### Exercise details
Pick out all lines of the entries that include the word "bytes" and copy them.

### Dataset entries
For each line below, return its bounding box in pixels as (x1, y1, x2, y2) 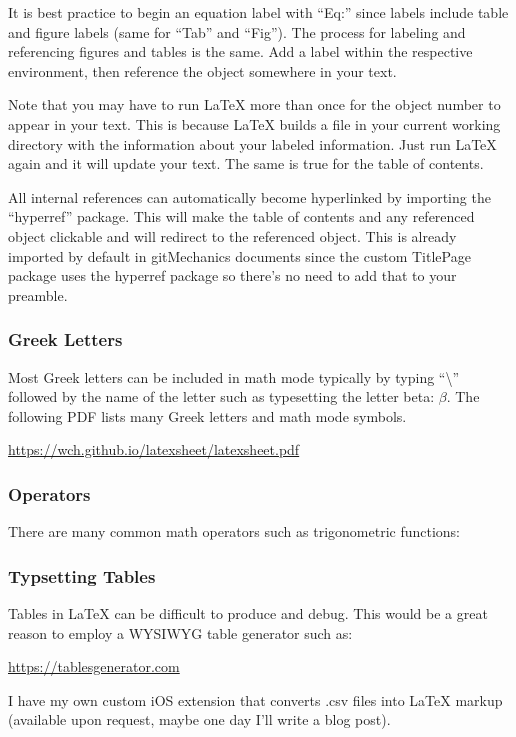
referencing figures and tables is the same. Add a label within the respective (8, 41, 473, 62)
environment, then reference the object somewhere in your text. (8, 60, 397, 81)
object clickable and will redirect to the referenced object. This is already (8, 225, 457, 246)
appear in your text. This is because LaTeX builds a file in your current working (8, 113, 501, 134)
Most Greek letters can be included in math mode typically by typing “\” (8, 366, 460, 387)
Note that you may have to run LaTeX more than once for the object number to (8, 94, 501, 115)
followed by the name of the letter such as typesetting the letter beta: (8, 386, 435, 407)
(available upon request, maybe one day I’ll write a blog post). (8, 709, 391, 730)
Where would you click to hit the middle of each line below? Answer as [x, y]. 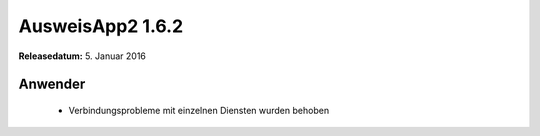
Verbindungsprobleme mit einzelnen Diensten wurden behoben [199, 110]
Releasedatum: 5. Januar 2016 [82, 56]
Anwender [52, 84]
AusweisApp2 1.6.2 [101, 26]
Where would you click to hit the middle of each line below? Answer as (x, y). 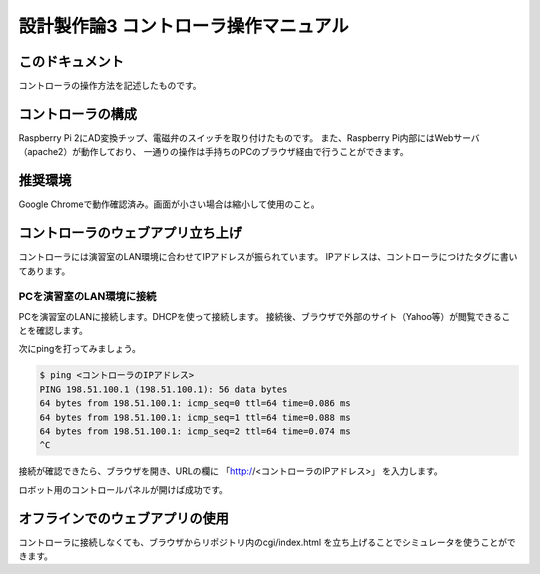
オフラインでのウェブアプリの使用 (123, 518)
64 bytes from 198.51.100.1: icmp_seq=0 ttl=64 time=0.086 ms (195, 403)
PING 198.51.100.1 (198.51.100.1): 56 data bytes (163, 389)
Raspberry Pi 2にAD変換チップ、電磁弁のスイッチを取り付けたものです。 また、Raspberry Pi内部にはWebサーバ (249, 137)
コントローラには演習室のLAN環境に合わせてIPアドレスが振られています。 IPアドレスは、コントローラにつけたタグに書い (268, 257)
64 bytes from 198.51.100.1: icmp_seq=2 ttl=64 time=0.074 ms (195, 431)
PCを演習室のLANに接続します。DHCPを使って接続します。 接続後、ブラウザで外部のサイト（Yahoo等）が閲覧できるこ (264, 316)
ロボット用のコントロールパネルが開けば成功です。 (123, 489)

### Worked solution
64 bytes from 198.51.100.1: icmp_seq=0 ttl=64 time=0.086 ms (195, 403)
PING 198.51.100.1 (198.51.100.1): 56 data bytes (163, 389)
64 bytes from 198.51.100.1: icmp_seq=2 ttl=64 time=0.074 ms (195, 431)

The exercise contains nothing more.